WHAT THE TASK REQUIRES
Although the entries contain pictures, the copy should hold only their exact text.

BEGIN DATASET CONTENT

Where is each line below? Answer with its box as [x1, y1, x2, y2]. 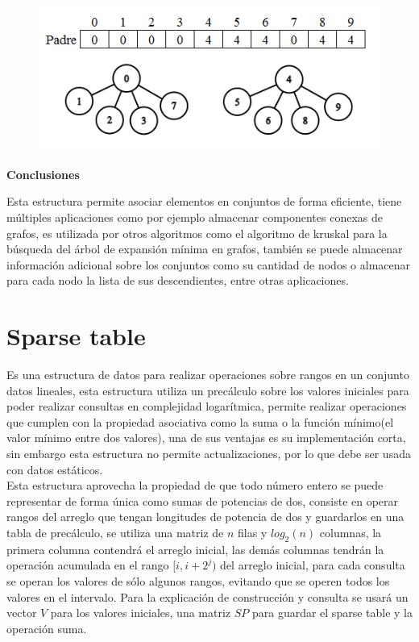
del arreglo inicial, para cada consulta [220, 557, 405, 573]
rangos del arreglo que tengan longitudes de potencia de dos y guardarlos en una [6, 508, 404, 525]
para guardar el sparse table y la [251, 604, 413, 621]
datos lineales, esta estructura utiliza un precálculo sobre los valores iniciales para [6, 381, 409, 398]
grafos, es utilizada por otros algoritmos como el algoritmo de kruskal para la [6, 224, 388, 241]
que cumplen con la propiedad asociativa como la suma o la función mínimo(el [6, 413, 394, 430]
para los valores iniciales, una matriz [50, 604, 231, 621]
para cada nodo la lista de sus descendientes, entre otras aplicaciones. [6, 272, 349, 289]
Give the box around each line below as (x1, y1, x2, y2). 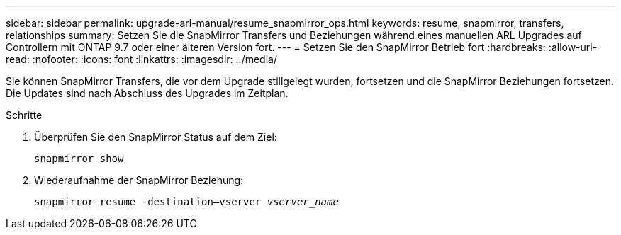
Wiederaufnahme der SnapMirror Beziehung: (34, 174, 244, 186)
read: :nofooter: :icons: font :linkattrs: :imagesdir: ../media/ (6, 53, 277, 65)
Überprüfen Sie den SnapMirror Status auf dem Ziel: (34, 131, 277, 143)
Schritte (6, 109, 43, 121)
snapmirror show (34, 153, 124, 164)
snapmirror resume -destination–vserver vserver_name (34, 196, 339, 207)
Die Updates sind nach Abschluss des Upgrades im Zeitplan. (6, 87, 289, 99)
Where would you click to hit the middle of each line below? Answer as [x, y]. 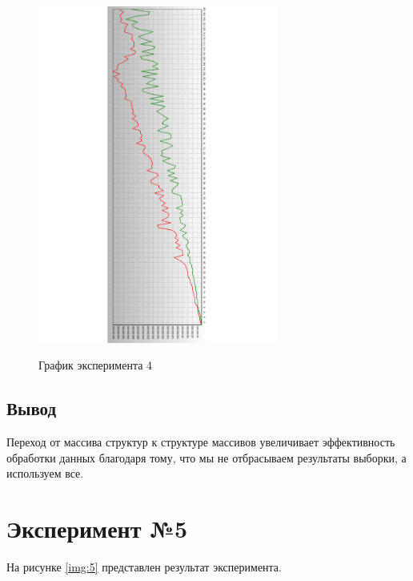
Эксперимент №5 [97, 529]
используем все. [45, 473]
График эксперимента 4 [96, 365]
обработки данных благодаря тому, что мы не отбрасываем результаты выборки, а [206, 457]
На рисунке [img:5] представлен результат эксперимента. [144, 567]
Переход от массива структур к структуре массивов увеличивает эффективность [201, 442]
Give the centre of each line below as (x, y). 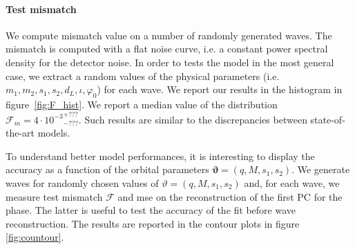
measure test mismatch (54, 196)
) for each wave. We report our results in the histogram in (220, 89)
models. (54, 133)
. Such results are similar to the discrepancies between (193, 119)
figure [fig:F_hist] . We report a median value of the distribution (142, 104)
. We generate (321, 169)
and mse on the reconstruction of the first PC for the (230, 196)
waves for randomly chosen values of (82, 182)
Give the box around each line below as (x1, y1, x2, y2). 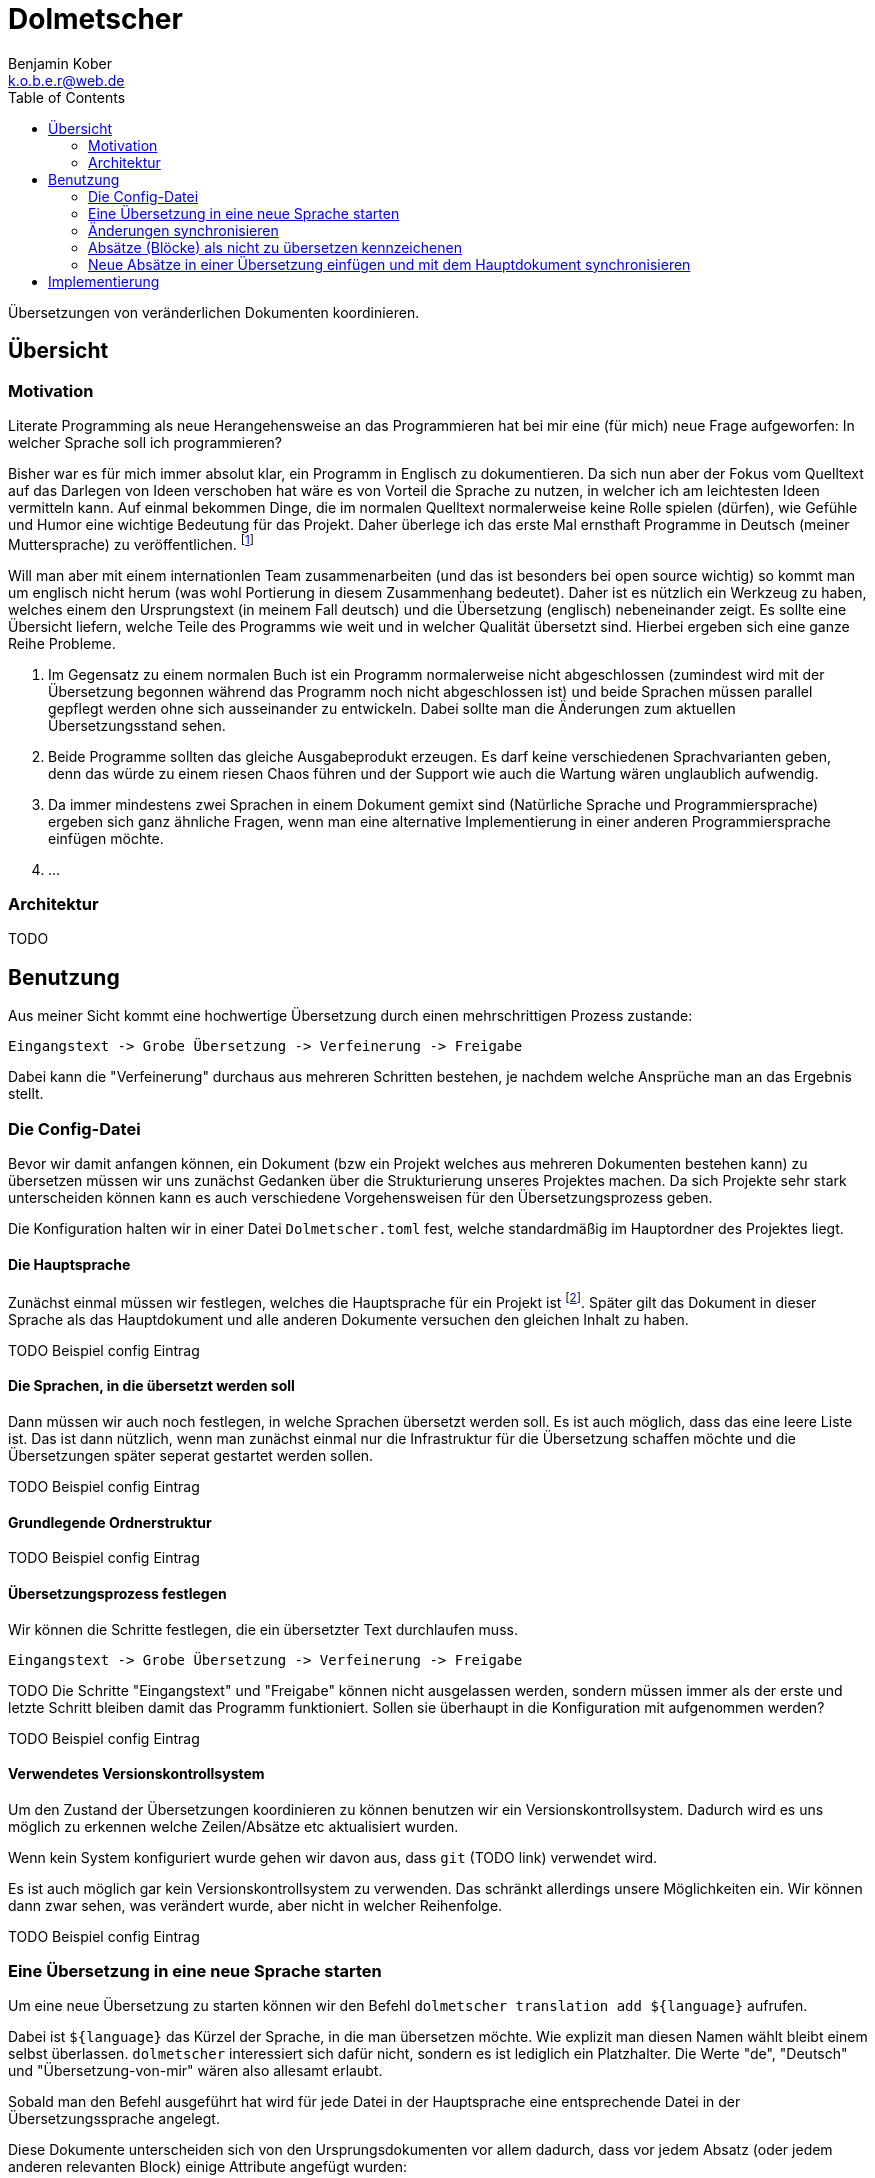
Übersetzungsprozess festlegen (8, 1584, 227, 1602)
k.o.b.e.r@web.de (8, 71, 125, 89)
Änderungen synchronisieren (88, 221, 279, 239)
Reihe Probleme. (8, 634, 116, 652)
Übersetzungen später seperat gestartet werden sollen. (8, 1447, 374, 1465)
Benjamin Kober (8, 54, 112, 72)
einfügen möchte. (48, 829, 164, 847)
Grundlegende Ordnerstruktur (8, 1513, 212, 1531)
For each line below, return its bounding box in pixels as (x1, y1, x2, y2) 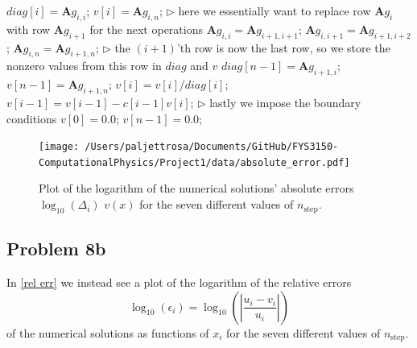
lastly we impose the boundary (209, 93, 361, 110)
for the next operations (89, 20, 203, 37)
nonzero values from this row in (6, 57, 162, 74)
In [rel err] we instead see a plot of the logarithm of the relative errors (6, 274, 352, 291)
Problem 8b (6, 236, 106, 261)
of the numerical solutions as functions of (6, 324, 209, 341)
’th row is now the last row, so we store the (176, 39, 390, 56)
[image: (39, 141, 80, 153)

END DATASET CONTENT

RESULT OF THE TASK
Where is each line below? Answer with its box as [x1, y1, x2, y2]. 
del arreglo inicial, para cada consulta [220, 557, 405, 573]
rangos del arreglo que tengan longitudes de potencia de dos y guardarlos en una [6, 508, 404, 525]
para guardar el sparse table y la [251, 604, 413, 621]
datos lineales, esta estructura utiliza un precálculo sobre los valores iniciales para [6, 381, 409, 398]
grafos, es utilizada por otros algoritmos como el algoritmo de kruskal para la [6, 224, 388, 241]
que cumplen con la propiedad asociativa como la suma o la función mínimo(el [6, 413, 394, 430]
para los valores iniciales, una matriz [50, 604, 231, 621]
para cada nodo la lista de sus descendientes, entre otras aplicaciones. [6, 272, 349, 289]
Give the box around each line below as (x1, y1, x2, y2). 
Wiederaufnahme der SnapMirror Beziehung: (34, 174, 244, 186)
read: :nofooter: :icons: font :linkattrs: :imagesdir: ../media/ (6, 53, 277, 65)
Überprüfen Sie den SnapMirror Status auf dem Ziel: (34, 131, 277, 143)
Schritte (6, 109, 43, 121)
snapmirror show (34, 153, 124, 164)
snapmirror resume -destination–vserver vserver_name (34, 196, 339, 207)
Die Updates sind nach Abschluss des Upgrades im Zeitplan. (6, 87, 289, 99)
Where would you click to hit the middle of each line below? Answer as [x, y]. 
Эксперимент №5 [97, 529]
используем все. [45, 473]
График эксперимента 4 [96, 365]
обработки данных благодаря тому, что мы не отбрасываем результаты выборки, а [206, 457]
На рисунке [img:5] представлен результат эксперимента. [144, 567]
Переход от массива структур к структуре массивов увеличивает эффективность [201, 442]
Give the centre of each line below as (x, y). 
measure test mismatch (54, 196)
) for each wave. We report our results in the histogram in (220, 89)
models. (54, 133)
. Such results are similar to the discrepancies between (193, 119)
figure [fig:F_hist] . We report a median value of the distribution (142, 104)
. We generate (321, 169)
and mse on the reconstruction of the first PC for the (230, 196)
waves for randomly chosen values of (82, 182)
Give the box around each line below as (x1, y1, x2, y2). 
Übersetzungsprozess festlegen (8, 1584, 227, 1602)
k.o.b.e.r@web.de (8, 71, 125, 89)
Änderungen synchronisieren (88, 221, 279, 239)
Reihe Probleme. (8, 634, 116, 652)
Übersetzungen später seperat gestartet werden sollen. (8, 1447, 374, 1465)
Benjamin Kober (8, 54, 112, 72)
einfügen möchte. (48, 829, 164, 847)
Grundlegende Ordnerstruktur (8, 1513, 212, 1531)
For each line below, return its bounding box in pixels as (x1, y1, x2, y2) 
lastly we impose the boundary (209, 93, 361, 110)
for the next operations (89, 20, 203, 37)
nonzero values from this row in (6, 57, 162, 74)
In [rel err] we instead see a plot of the logarithm of the relative errors (6, 274, 352, 291)
Problem 8b (6, 236, 106, 261)
of the numerical solutions as functions of (6, 324, 209, 341)
’th row is now the last row, so we store the (176, 39, 390, 56)
[image: (39, 141, 80, 153)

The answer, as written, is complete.